- **WORK REQUEST**
Transcribe, exactly and without pictures, the lines below from the line with "MysticalRedAirMartiniGlassInParisWithEmbarrassment 1mo ago" to the line with "coaches who want", both ends included, and no others.
*** Opening EXERCISE DATA ***
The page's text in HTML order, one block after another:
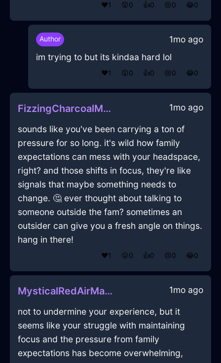
❤️1 😲0 👍0 😢0 😂0
Author
1mo ago
im trying to but its kindaa hard lol
❤️1 😲0 👍0 😢0 😂0
FizzingCharcoalMetalCurtainsInCairoWithExcitement 1mo ago
sounds like you've been carrying a ton of
pressure for so long. it's wild how family
expectations can mess with your headspace,
right? and those shifts in focus, they're like
signals that maybe something needs to
change. 🤔 ever thought about talking to
someone outside the fam? sometimes an
outsider can give you a fresh angle on things.
hang in there!
❤️1 😲0 👍0 😢0 😂0
MysticalRedAirMartiniGlassInParisWithEmbarrassment 1mo ago
not to undermine your experience, but it
seems like your struggle with maintaining
focus and the pressure from family
expectations has become overwhelming,
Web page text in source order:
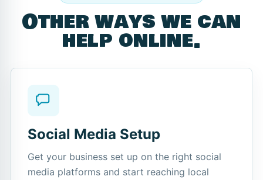
Other ways we can
help online.
Social Media Setup
Get your business set up on the right social
media platforms and start reaching local
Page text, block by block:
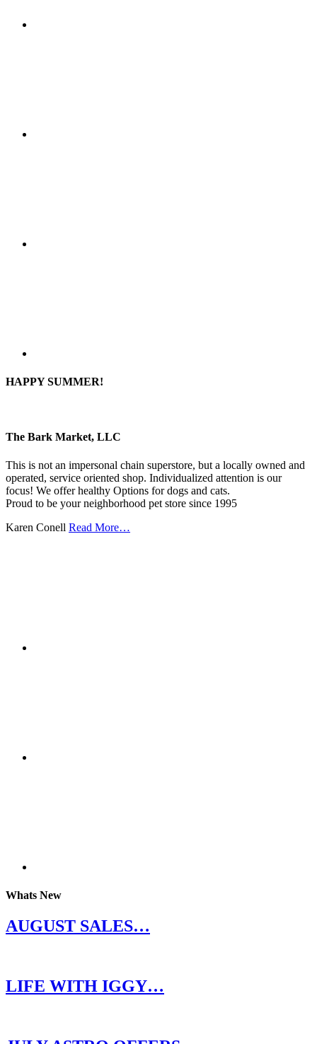
HAPPY SUMMER!
The Bark Market, LLC
This is not an impersonal chain superstore, but a locally owned and
operated, service oriented shop. Individualized attention is our
focus! We offer healthy Options for dogs and cats.
Proud to be your neighborhood pet store since 1995
Karen Conell Read More…
Whats New
AUGUST SALES…
LIFE WITH IGGY…
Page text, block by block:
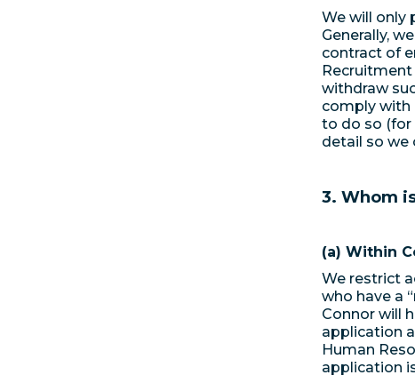
We will only
Generally,
contract of
Recruitment
withdraw
comply with
to do so (for
detail so we
3. Whom
(a) Within
We restrict
who have a
Connor will
application
Human
application
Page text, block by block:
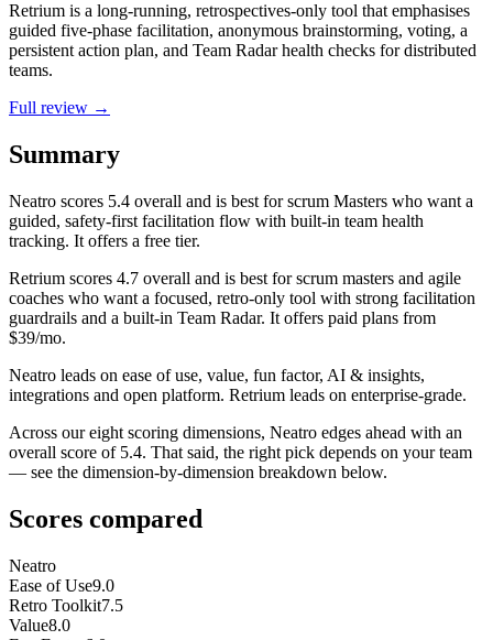
Retrium is a long-running, retrospectives-only tool that emphasises
guided five-phase facilitation, anonymous brainstorming, voting, a
persistent action plan, and Team Radar health checks for distributed
teams.
Full review →
Summary
Neatro scores 5.4 overall and is best for scrum Masters who want a
guided, safety-first facilitation flow with built-in team health
tracking. It offers a free tier.
Retrium scores 4.7 overall and is best for scrum masters and agile
coaches who want a focused, retro-only tool with strong facilitation
guardrails and a built-in Team Radar. It offers paid plans from
$39/mo.
Neatro leads on ease of use, value, fun factor, AI & insights,
integrations and open platform. Retrium leads on enterprise-grade.
Across our eight scoring dimensions, Neatro edges ahead with an
overall score of 5.4. That said, the right pick depends on your team
— see the dimension-by-dimension breakdown below.
Scores compared
Neatro
Ease of Use9.0
Retro Toolkit7.5
Value8.0
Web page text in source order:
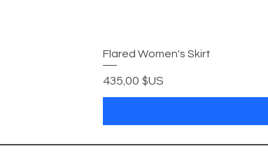
Flared Women's Skirt
Prix
435,00 $US
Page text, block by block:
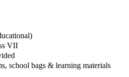
VII
school bags & learning materials
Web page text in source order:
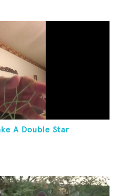
A Double Star
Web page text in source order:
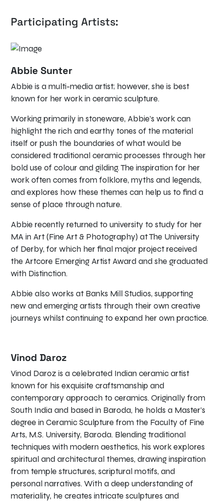
Participating Artists:
Abbie Sunter
Abbie is a multi-media artist; however, she is best
known for her work in ceramic sculpture.
Working primarily in stoneware, Abbie’s work can
highlight the rich and earthy tones of the material
itself or push the boundaries of what would be
considered traditional ceramic processes through her
bold use of colour and gilding. The inspiration for her
work often comes from folklore, myths and legends,
and explores how these themes can help us to find a
sense of place through nature.
Abbie recently returned to university to study for her
MA in Art (Fine Art & Photography) at The University
of Derby, for which her final major project received
the Artcore Emerging Artist Award and she graduated
with Distinction.
Abbie also works at Banks Mill Studios, supporting
new and emerging artists through their own creative
journeys whilst continuing to expand her own practice.
Vinod Daroz
Vinod Daroz is a celebrated Indian ceramic artist
known for his exquisite craftsmanship and
contemporary approach to ceramics. Originally from
South India and based in Baroda, he holds a Master’s
degree in Ceramic Sculpture from the Faculty of Fine
Arts, M.S. University, Baroda. Blending traditional
techniques with modern aesthetics, his work explores
spiritual and architectural themes, drawing inspiration
from temple structures, scriptural motifs, and
personal narratives. With a deep understanding of
materiality, he creates intricate sculptures and
*** Closing EXERCISE DATA ***
- **COMPLETED EXERCISE**
MysticalRedAirMartiniGlassInParisWithEmbarrassment 1mo ago
not to undermine your experience, but it
seems like your struggle with maintaining
focus and the pressure from family
expectations has become overwhelming,
Web page text in source order:
Other ways we can
help online.
Social Media Setup
Get your business set up on the right social
media platforms and start reaching local
Page text, block by block:
HAPPY SUMMER!
The Bark Market, LLC
This is not an impersonal chain superstore, but a locally owned and
operated, service oriented shop. Individualized attention is our
focus! We offer healthy Options for dogs and cats.
Proud to be your neighborhood pet store since 1995
Karen Conell Read More…
Whats New
AUGUST SALES…
LIFE WITH IGGY…
Page text, block by block:
We will only
Generally,
contract of
Recruitment
withdraw
comply with
to do so (for
detail so we
3. Whom
(a) Within
We restrict
who have a
Connor will
application
Human
application
Page text, block by block:
Retrium is a long-running, retrospectives-only tool that emphasises
guided five-phase facilitation, anonymous brainstorming, voting, a
persistent action plan, and Team Radar health checks for distributed
teams.
Full review →
Summary
Neatro scores 5.4 overall and is best for scrum Masters who want a
guided, safety-first facilitation flow with built-in team health
tracking. It offers a free tier.
Retrium scores 4.7 overall and is best for scrum masters and agile
coaches who want a focused, retro-only tool with strong facilitation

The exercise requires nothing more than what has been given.